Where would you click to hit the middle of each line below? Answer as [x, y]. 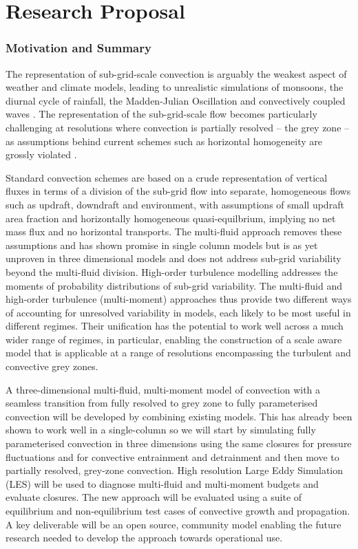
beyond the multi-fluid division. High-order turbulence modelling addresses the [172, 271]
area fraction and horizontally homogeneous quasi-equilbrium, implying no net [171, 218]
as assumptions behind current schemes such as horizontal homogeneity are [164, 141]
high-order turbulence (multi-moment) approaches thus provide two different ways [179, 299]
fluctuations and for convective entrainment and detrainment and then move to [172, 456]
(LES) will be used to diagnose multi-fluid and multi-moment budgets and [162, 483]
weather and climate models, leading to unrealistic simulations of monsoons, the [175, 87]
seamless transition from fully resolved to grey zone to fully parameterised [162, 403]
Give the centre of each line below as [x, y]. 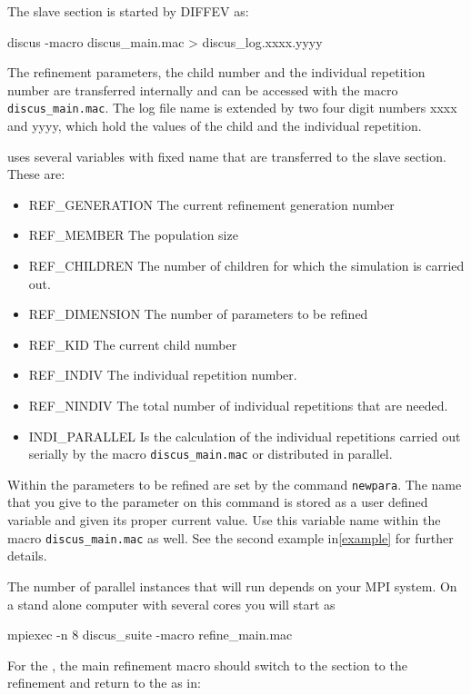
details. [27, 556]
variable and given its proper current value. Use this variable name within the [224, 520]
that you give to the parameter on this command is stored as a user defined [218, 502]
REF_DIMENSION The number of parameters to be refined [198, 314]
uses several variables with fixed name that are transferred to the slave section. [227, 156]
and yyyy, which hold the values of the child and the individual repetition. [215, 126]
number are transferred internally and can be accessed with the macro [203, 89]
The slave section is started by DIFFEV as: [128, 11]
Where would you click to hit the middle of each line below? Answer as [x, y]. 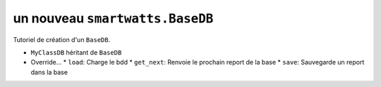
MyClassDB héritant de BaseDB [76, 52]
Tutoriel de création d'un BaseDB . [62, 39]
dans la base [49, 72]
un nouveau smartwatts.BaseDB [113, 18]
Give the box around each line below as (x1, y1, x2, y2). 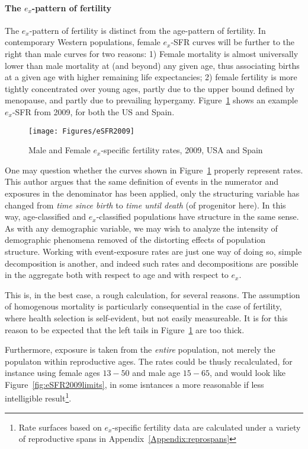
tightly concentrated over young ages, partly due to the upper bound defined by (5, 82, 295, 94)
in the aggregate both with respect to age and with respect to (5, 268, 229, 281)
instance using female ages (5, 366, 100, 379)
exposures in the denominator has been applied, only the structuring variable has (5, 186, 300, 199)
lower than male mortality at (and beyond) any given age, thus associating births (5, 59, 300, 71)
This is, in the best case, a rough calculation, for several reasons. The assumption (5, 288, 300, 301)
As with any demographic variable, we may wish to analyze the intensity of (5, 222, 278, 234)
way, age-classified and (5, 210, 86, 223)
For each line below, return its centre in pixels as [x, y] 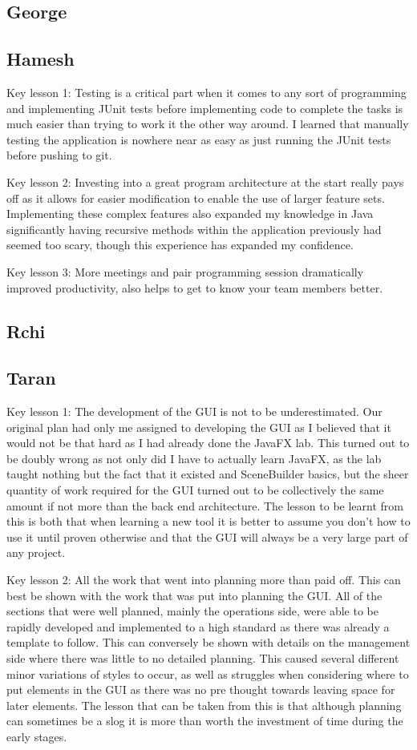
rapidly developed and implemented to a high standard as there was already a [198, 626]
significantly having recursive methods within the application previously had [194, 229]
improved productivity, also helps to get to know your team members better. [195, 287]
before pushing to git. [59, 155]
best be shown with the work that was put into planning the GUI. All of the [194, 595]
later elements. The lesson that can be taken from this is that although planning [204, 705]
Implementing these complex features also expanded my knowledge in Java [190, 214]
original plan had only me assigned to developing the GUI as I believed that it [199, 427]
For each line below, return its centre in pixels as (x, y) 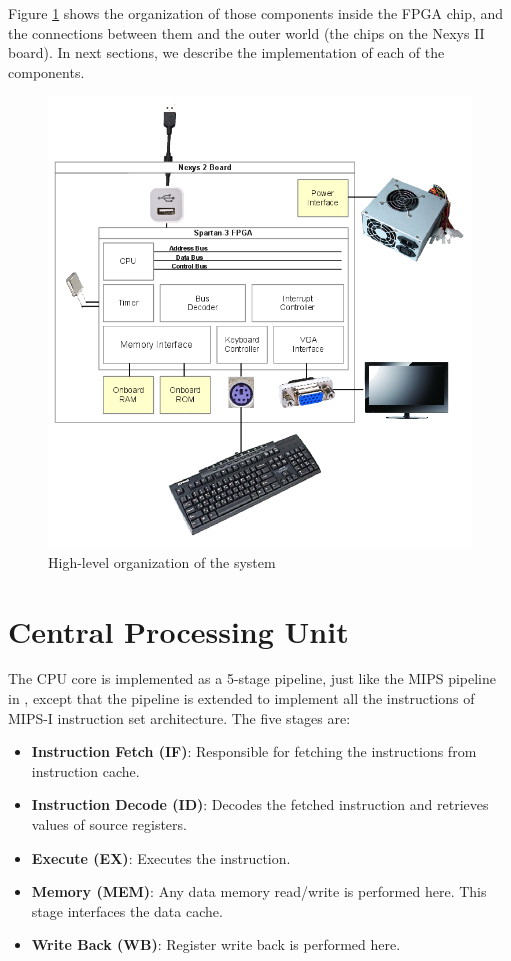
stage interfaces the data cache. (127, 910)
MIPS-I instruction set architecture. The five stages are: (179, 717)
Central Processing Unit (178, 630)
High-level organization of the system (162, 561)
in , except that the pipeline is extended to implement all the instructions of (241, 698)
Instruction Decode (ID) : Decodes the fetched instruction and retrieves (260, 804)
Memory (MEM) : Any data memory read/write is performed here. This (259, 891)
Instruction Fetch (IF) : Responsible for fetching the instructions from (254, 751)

□ □ □ □

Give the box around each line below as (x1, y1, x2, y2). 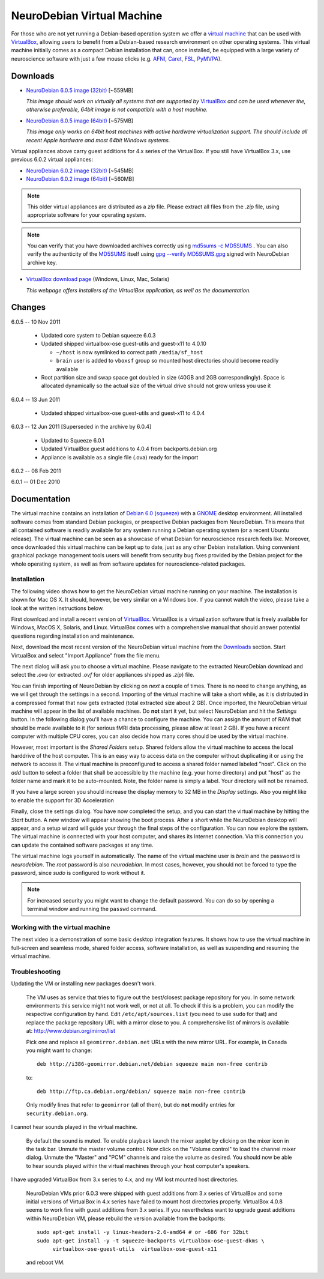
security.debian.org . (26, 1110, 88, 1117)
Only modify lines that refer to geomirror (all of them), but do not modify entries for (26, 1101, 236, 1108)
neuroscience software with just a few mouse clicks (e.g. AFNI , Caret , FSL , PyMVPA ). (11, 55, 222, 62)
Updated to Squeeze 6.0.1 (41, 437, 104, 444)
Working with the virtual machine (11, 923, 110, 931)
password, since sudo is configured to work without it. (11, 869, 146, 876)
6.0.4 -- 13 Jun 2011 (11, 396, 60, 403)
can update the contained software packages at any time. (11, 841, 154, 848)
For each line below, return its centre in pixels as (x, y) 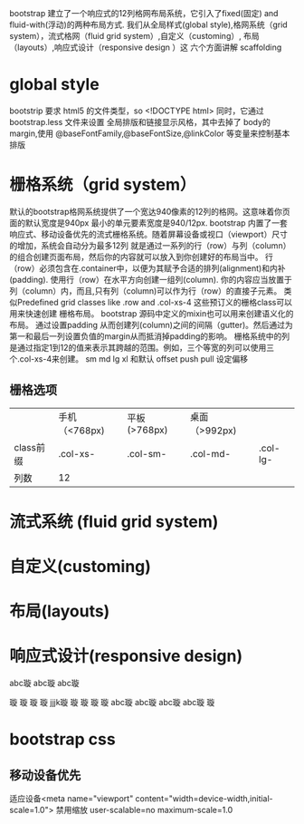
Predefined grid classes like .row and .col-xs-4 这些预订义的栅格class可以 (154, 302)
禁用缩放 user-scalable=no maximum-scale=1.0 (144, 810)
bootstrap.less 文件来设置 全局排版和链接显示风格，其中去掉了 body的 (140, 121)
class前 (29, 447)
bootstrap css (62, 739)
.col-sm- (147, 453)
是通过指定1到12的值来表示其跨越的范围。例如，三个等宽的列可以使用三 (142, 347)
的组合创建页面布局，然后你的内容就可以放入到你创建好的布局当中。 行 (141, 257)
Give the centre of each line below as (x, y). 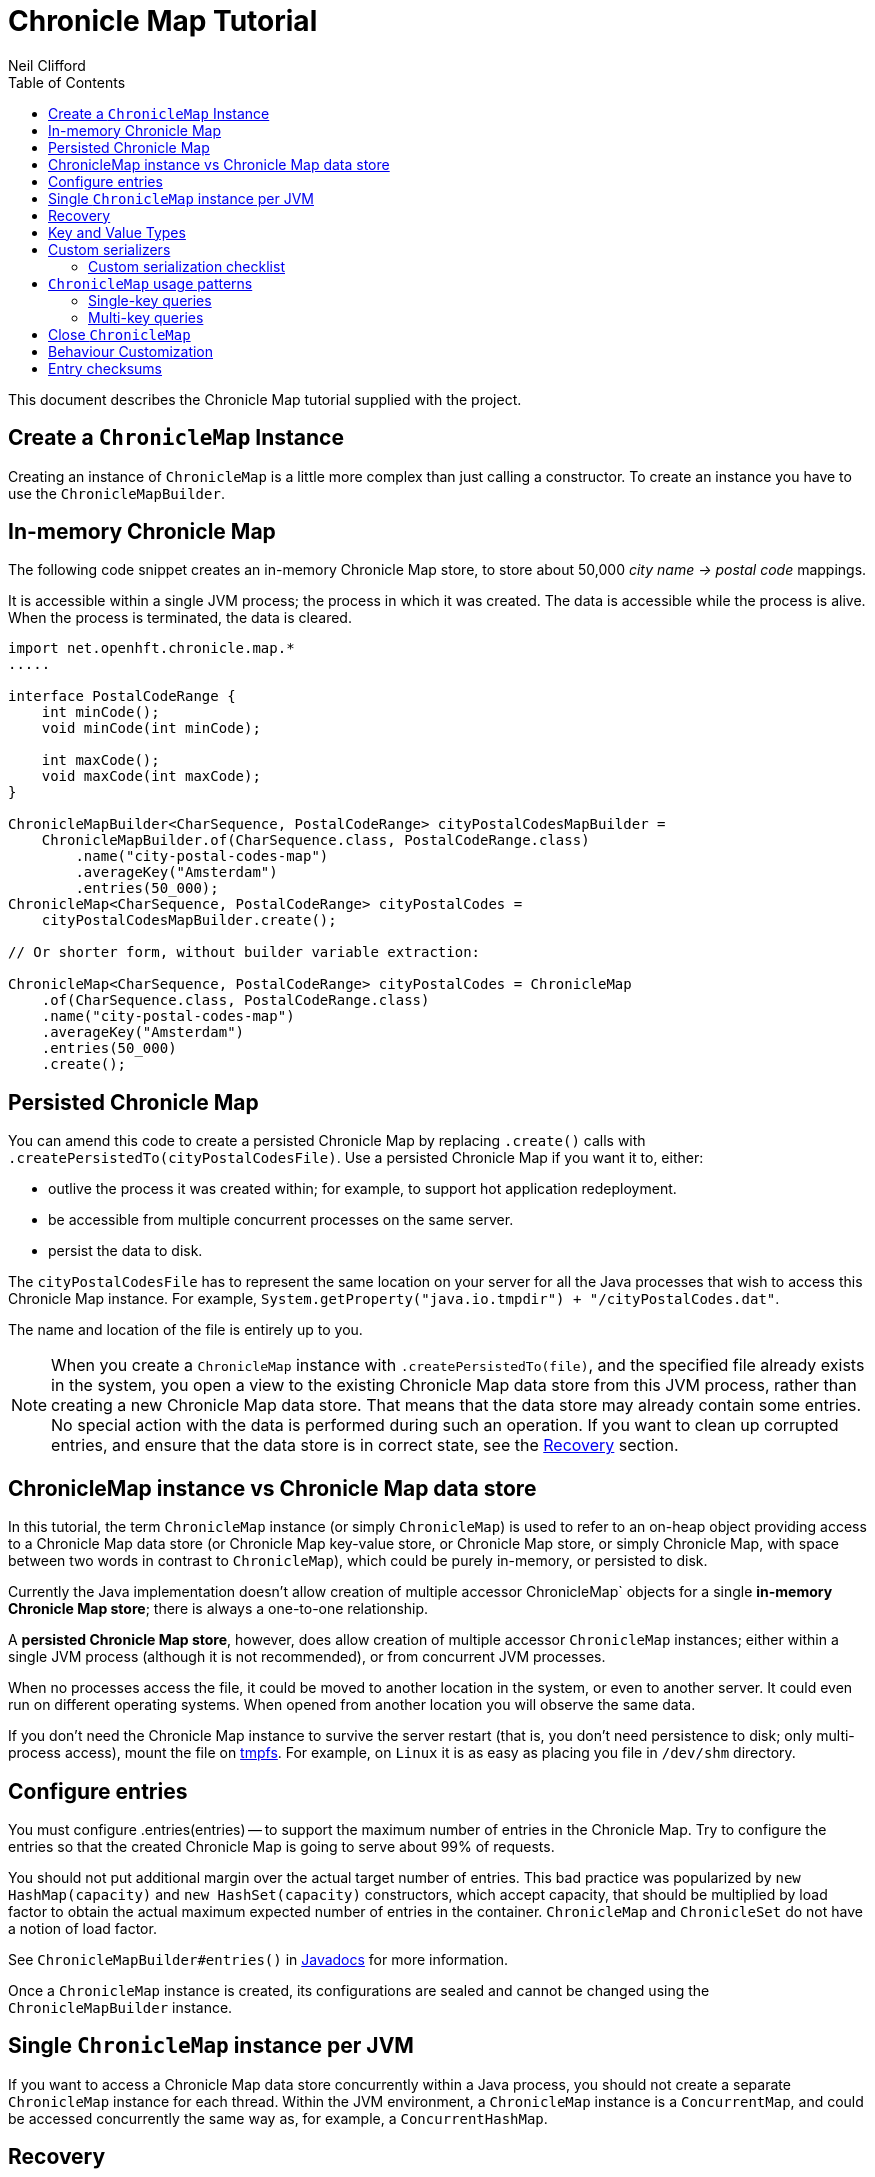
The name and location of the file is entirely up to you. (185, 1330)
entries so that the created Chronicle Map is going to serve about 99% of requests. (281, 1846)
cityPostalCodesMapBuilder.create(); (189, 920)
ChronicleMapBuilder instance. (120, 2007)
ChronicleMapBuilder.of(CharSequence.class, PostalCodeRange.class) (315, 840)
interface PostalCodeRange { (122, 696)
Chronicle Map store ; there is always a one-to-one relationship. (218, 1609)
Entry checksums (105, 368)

□ □ □ □

--- Instructions to follow ---
Nothing outside the stretch above, from the line with "Working with the" through the line with "entries so that", is set down. Transcribe that stretch exactly, ends included, but not its pictures.

--- Response to this exercise ---
Working with the virtual machine (11, 923, 110, 931)
password, since sudo is configured to work without it. (11, 869, 146, 876)
6.0.4 -- 13 Jun 2011 (11, 396, 60, 403)
can update the contained software packages at any time. (11, 841, 154, 848)
For each line below, return its centre in pixels as (x, y) 
Predefined grid classes like .row and .col-xs-4 这些预订义的栅格class可以 (154, 302)
禁用缩放 user-scalable=no maximum-scale=1.0 (144, 810)
bootstrap.less 文件来设置 全局排版和链接显示风格，其中去掉了 body的 (140, 121)
class前 (29, 447)
bootstrap css (62, 739)
.col-sm- (147, 453)
是通过指定1到12的值来表示其跨越的范围。例如，三个等宽的列可以使用三 (142, 347)
的组合创建页面布局，然后你的内容就可以放入到你创建好的布局当中。 行 (141, 257)
Give the centre of each line below as (x, y). 
The name and location of the file is entirely up to you. (185, 1330)
entries so that the created Chronicle Map is going to serve about 99% of requests. (281, 1846)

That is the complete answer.